Brief: Please transcribe the lines below exactly, and leave every image behind.

··· Data extracts

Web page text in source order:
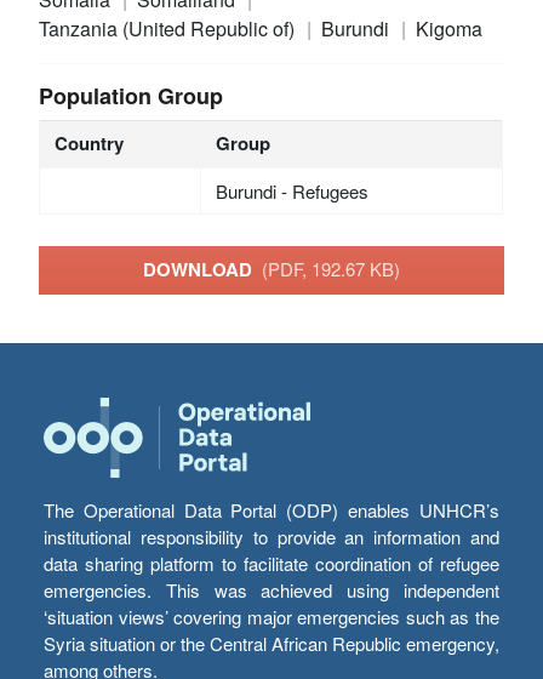
Tanzania (United Republic of)
Burundi Kigoma
Population Group
Country Group
Burundi - Refugees
DOWNLOAD (PDF, 192.67 KB)
The Operational Data Portal (ODP) enables UNHCR’s
institutional responsibility to provide an information and
data sharing platform to facilitate coordination of refugee
emergencies. This was achieved using independent
‘situation views’ covering major emergencies such as the
Syria situation or the Central African Republic emergency,
among others.
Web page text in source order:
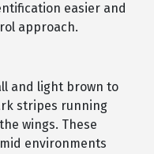
easier and
approach.
and light brown to
stripes running
wings. These
environments
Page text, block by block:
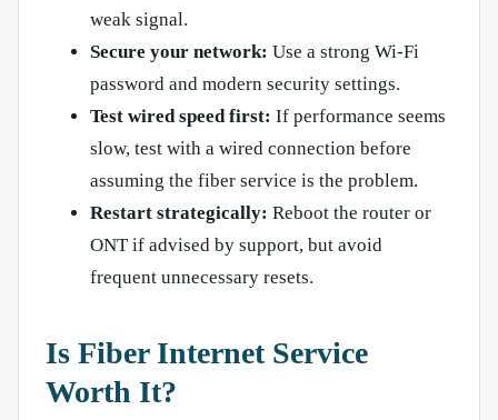
weak signal.
Secure your network: Use a strong Wi-Fi
password and modern security settings.
Test wired speed first: If performance seems
slow, test with a wired connection before
assuming the fiber service is the problem.
Restart strategically: Reboot the router or
ONT if advised by support, but avoid
frequent unnecessary resets.
Is Fiber Internet Service
Worth It?
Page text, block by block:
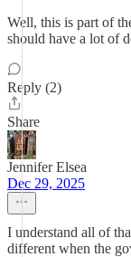
Well, this is part of
should have a lot of
Reply (2)
Share
Jennifer Elsea
Dec 29, 2025
I understand all of
different when the
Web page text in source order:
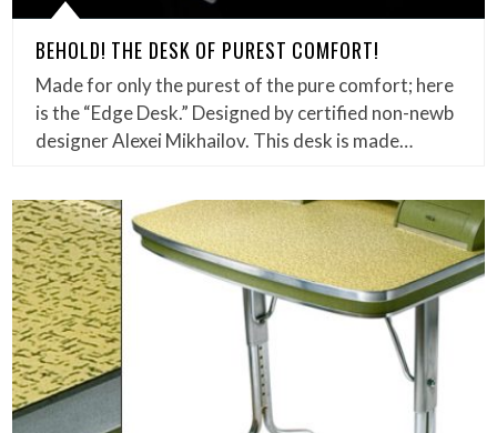
BEHOLD! THE DESK OF PUREST COMFORT!
Made for only the purest of the pure comfort; here
is the “Edge Desk.” Designed by certified non-newb
designer Alexei Mikhailov. This desk is made…
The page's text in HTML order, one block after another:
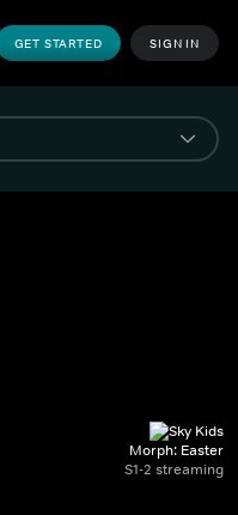
GET STARTED SIGN IN
Morph: Easter
S1-2 streaming
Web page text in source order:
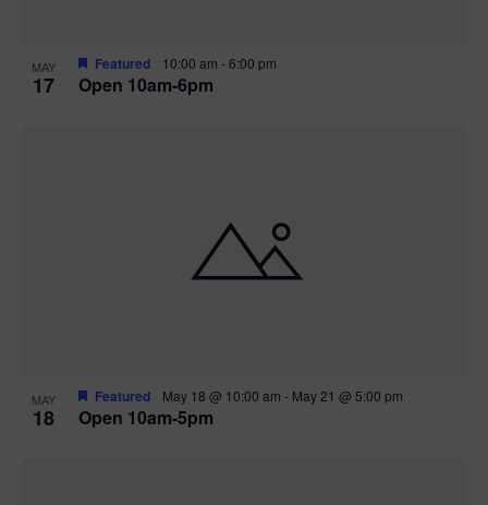
MAY
17 Open 10am-6pm
Featured 10:00 am -6:00 pm
MAY
18 Open 10am-5pm
Featured May 18 @ 10:00 am - May 21 @ 5:00 pm
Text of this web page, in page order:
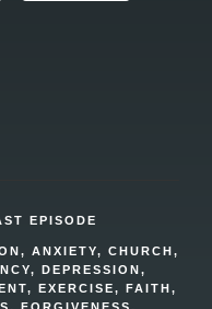
EPISODE
, ANXIETY, CHURCH ,
, DEPRESSION,
, EXERCISE, FAITH ,
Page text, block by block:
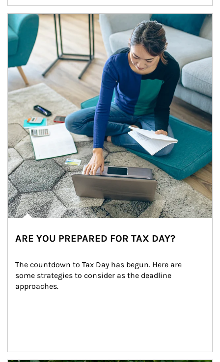
Article Image
ARE YOU PREPARED FOR TAX DAY?
The countdown to Tax Day has begun. Here are
some strategies to consider as the deadline
approaches.
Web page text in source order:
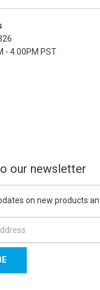
- 4.00PM PST
our newsletter
on new products
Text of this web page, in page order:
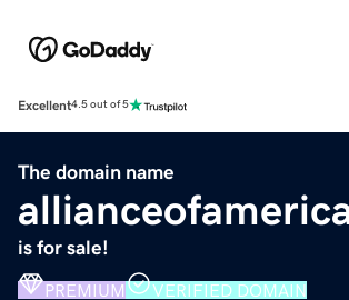
Excellent4.5 out of 5
The domain name
is for sale!
PREMIUM VERIFIED DOMAIN
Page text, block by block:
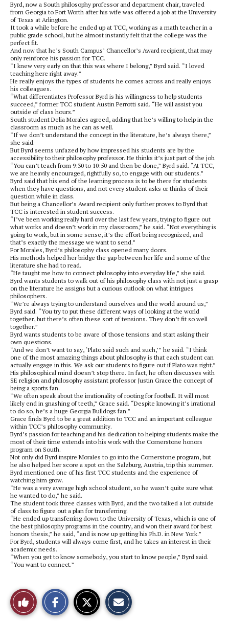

······

Solution for this task:
Web page text in source order:
Tanzania (United Republic of)
Burundi Kigoma
Population Group
Country Group
Burundi - Refugees
DOWNLOAD (PDF, 192.67 KB)
The Operational Data Portal (ODP) enables UNHCR’s
institutional responsibility to provide an information and
data sharing platform to facilitate coordination of refugee
emergencies. This was achieved using independent
‘situation views’ covering major emergencies such as the
Syria situation or the Central African Republic emergency,
among others.
Web page text in source order:
easier and
approach.
and light brown to
stripes running
wings. These
environments
Page text, block by block:
weak signal.
Secure your network: Use a strong Wi-Fi
password and modern security settings.
Test wired speed first: If performance seems
slow, test with a wired connection before
assuming the fiber service is the problem.
Restart strategically: Reboot the router or
ONT if advised by support, but avoid
frequent unnecessary resets.
Is Fiber Internet Service
Worth It?
Page text, block by block:
Well, this is part of
should have a lot of
Reply (2)
Share
Jennifer Elsea
Dec 29, 2025
I understand all of
different when the
Web page text in source order:
BEHOLD! THE DESK OF PUREST COMFORT!
Made for only the purest of the pure comfort; here
is the “Edge Desk.” Designed by certified non-newb
designer Alexei Mikhailov. This desk is made…
The page's text in HTML order, one block after another:
GET STARTED SIGN IN
Morph: Easter
S1-2 streaming
Web page text in source order:
MAY
17 Open 10am-6pm
Featured 10:00 am -6:00 pm
MAY
18 Open 10am-5pm
Featured May 18 @ 10:00 am - May 21 @ 5:00 pm
Text of this web page, in page order:
EPISODE
, ANXIETY, CHURCH ,
, DEPRESSION,
, EXERCISE, FAITH ,
Page text, block by block:
Article Image
ARE YOU PREPARED FOR TAX DAY?
The countdown to Tax Day has begun. Here are
some strategies to consider as the deadline
approaches.
Web page text in source order:
- 4.00PM PST
our newsletter
on new products
Text of this web page, in page order:
Excellent4.5 out of 5
The domain name
is for sale!
PREMIUM VERIFIED DOMAIN
Page text, block by block:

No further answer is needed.